--- Material for the task Enclosed Below ---

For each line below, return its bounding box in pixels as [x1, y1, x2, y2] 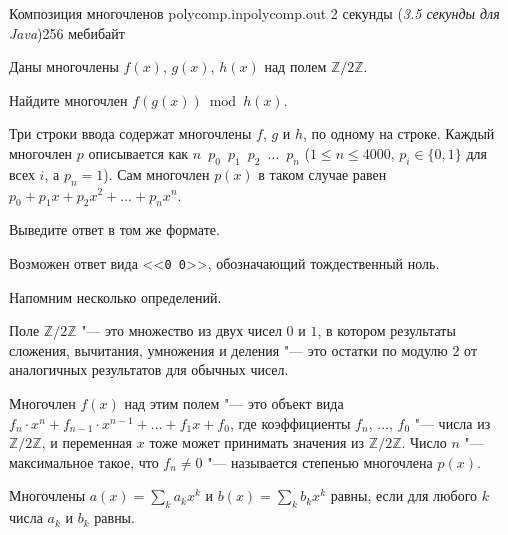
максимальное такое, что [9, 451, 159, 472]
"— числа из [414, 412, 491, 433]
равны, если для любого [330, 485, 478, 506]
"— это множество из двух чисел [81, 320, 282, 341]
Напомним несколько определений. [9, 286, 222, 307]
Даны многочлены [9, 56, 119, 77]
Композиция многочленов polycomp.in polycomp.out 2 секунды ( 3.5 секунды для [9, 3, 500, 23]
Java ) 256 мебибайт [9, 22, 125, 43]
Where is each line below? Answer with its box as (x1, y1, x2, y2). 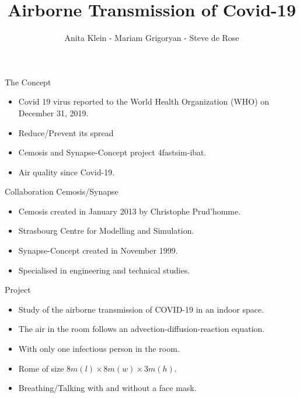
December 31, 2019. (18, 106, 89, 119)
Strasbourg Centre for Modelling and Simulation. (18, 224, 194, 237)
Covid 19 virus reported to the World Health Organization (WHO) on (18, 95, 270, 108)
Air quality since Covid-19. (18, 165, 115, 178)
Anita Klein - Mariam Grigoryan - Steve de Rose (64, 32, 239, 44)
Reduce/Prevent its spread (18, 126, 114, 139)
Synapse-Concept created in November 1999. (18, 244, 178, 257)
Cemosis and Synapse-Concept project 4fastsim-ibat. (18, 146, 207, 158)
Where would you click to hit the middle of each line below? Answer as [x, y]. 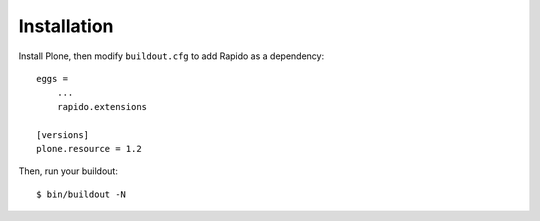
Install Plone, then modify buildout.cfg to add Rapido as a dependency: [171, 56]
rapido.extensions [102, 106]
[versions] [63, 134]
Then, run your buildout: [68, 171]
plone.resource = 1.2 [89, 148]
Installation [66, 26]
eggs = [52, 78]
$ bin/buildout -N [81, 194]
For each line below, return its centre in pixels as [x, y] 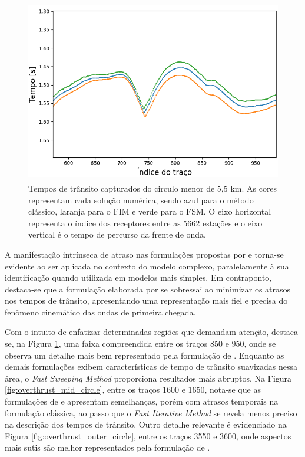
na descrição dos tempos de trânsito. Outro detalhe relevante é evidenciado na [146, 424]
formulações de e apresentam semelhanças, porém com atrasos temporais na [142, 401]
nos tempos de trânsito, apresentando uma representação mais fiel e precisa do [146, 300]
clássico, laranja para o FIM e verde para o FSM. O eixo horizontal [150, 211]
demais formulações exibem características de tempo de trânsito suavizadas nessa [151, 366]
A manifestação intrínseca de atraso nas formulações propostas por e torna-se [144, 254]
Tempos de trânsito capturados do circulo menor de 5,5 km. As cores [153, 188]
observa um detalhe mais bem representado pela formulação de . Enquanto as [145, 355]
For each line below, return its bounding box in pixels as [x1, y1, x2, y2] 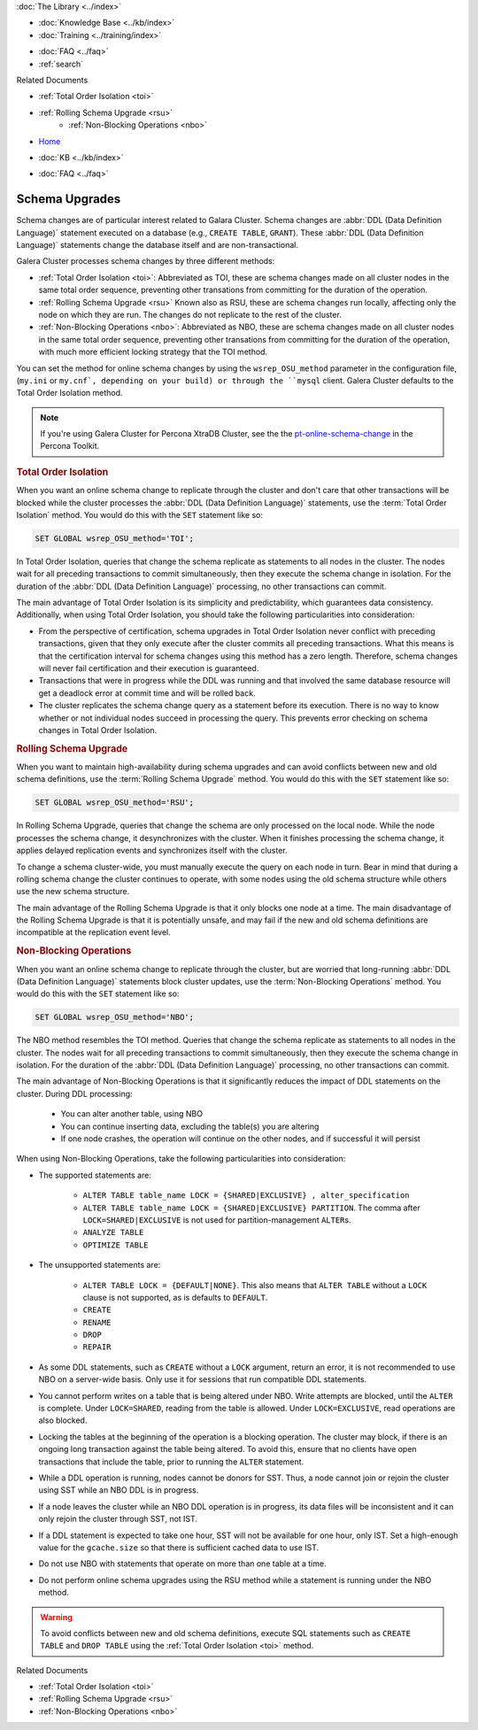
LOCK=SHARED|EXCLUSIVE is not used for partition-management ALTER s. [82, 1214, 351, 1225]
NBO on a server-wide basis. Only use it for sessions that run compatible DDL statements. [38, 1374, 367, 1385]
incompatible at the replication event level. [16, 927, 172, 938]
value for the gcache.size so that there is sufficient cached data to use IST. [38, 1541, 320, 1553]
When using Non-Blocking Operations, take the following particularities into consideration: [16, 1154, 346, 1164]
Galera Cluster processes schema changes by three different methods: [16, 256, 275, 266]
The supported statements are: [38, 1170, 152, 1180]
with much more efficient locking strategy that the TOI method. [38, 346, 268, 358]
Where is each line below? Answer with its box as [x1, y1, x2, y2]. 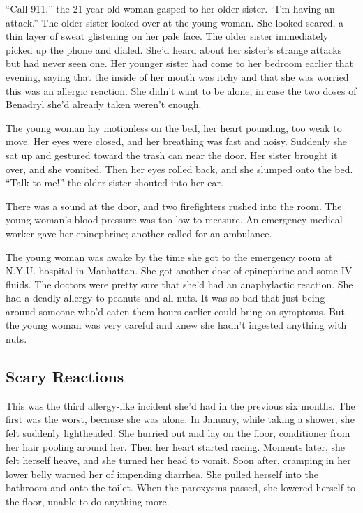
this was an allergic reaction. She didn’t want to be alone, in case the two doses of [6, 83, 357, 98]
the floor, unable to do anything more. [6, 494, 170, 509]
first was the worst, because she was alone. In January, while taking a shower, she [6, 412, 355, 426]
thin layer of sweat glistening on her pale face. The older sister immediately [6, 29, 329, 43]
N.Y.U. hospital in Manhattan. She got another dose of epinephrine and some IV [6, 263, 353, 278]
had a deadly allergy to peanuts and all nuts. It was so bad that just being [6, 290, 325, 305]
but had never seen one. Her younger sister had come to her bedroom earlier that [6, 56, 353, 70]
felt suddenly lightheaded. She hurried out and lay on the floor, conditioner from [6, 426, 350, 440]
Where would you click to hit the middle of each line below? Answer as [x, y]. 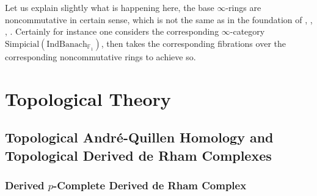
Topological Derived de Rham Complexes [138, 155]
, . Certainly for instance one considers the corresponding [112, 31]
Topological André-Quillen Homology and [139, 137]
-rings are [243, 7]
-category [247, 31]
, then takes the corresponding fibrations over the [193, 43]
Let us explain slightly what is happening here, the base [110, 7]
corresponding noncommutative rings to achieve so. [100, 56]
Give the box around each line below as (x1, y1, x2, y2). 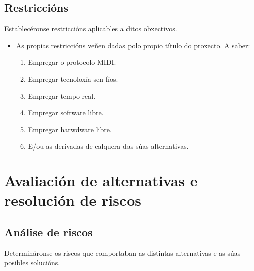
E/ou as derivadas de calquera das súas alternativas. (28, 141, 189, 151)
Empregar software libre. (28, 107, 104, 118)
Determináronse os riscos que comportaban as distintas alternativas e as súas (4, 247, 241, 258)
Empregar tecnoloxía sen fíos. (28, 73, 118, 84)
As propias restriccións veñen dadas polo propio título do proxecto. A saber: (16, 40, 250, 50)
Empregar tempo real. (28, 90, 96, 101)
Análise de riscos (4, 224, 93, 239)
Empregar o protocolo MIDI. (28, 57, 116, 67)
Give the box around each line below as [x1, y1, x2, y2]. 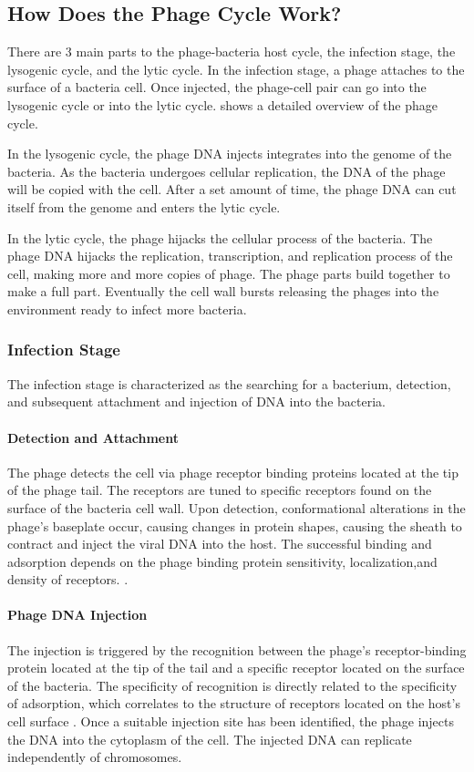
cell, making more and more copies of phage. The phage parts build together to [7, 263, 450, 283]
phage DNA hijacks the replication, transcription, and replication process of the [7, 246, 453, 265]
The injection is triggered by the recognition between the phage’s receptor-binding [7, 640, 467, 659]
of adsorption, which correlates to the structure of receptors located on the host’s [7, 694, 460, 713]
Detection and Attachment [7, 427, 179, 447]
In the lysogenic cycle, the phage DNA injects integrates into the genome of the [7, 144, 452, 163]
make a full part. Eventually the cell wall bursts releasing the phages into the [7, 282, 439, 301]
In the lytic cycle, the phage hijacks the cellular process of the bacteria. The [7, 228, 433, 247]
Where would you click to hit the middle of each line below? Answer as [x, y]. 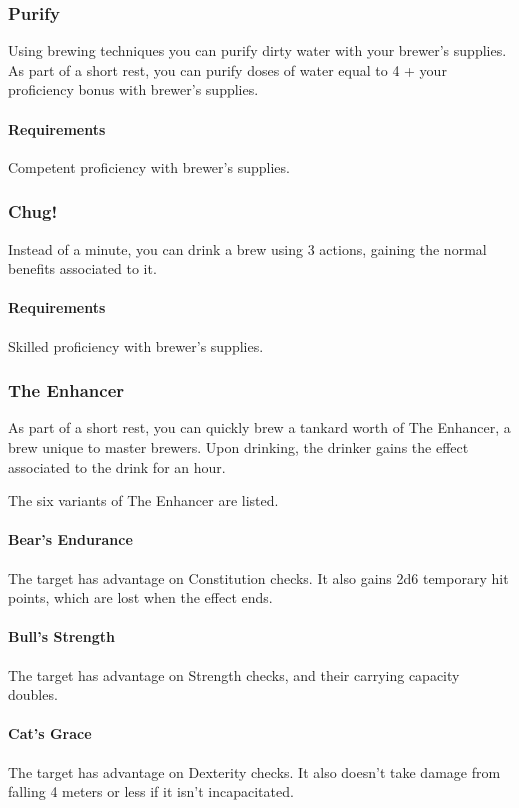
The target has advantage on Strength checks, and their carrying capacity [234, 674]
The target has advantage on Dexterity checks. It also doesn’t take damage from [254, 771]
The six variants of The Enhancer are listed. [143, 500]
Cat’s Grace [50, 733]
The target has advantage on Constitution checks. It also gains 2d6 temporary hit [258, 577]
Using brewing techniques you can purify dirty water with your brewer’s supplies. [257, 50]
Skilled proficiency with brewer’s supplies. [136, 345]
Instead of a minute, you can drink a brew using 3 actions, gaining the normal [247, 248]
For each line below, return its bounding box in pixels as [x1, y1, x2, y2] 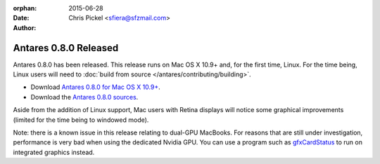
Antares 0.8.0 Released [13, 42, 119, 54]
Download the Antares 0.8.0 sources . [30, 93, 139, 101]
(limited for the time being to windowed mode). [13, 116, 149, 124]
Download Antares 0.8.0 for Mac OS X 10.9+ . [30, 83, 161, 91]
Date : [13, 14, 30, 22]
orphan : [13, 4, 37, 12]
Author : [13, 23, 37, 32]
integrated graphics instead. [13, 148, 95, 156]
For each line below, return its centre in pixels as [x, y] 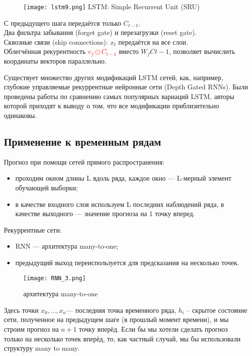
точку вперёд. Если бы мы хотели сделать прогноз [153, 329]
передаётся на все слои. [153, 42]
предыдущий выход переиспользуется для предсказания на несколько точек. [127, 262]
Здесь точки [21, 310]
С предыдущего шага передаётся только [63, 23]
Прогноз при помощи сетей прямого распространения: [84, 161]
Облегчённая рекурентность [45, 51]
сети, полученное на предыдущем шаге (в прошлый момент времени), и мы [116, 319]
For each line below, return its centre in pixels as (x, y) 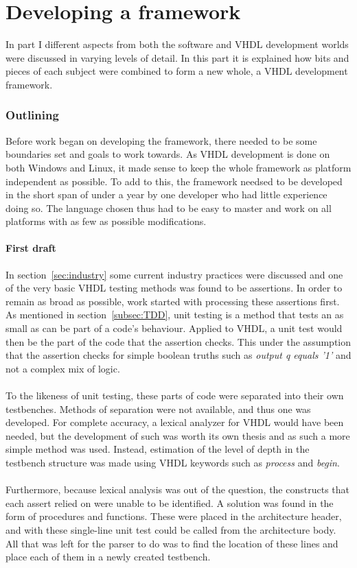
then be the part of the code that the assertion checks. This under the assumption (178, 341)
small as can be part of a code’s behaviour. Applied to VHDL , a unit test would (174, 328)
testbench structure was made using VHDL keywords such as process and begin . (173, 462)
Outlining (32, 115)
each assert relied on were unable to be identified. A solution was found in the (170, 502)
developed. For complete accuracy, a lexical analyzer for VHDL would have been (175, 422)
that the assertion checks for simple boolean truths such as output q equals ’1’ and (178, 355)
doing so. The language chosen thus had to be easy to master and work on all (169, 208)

--- End of Enclosed Material for the task ---

→ **Activity**
Make an exact copy of only those lines that run from the line with "orphan : [13, 4, 37, 12]" through the end of the records, excluding pictures.

→ **Task result**
orphan : [13, 4, 37, 12]
Author : [13, 23, 37, 32]
integrated graphics instead. [13, 148, 95, 156]
For each line below, return its centre in pixels as [x, y] 
точку вперёд. Если бы мы хотели сделать прогноз [153, 329]
передаётся на все слои. [153, 42]
предыдущий выход переиспользуется для предсказания на несколько точек. [127, 262]
Здесь точки [21, 310]
С предыдущего шага передаётся только [63, 23]
Прогноз при помощи сетей прямого распространения: [84, 161]
Облегчённая рекурентность [45, 51]
сети, полученное на предыдущем шаге (в прошлый момент времени), и мы [116, 319]
For each line below, return its centre in pixels as (x, y) 
then be the part of the code that the assertion checks. This under the assumption (178, 341)
small as can be part of a code’s behaviour. Applied to VHDL , a unit test would (174, 328)
testbench structure was made using VHDL keywords such as process and begin . (173, 462)
Outlining (32, 115)
each assert relied on were unable to be identified. A solution was found in the (170, 502)
developed. For complete accuracy, a lexical analyzer for VHDL would have been (175, 422)
that the assertion checks for simple boolean truths such as output q equals ’1’ and (178, 355)
doing so. The language chosen thus had to be easy to master and work on all (169, 208)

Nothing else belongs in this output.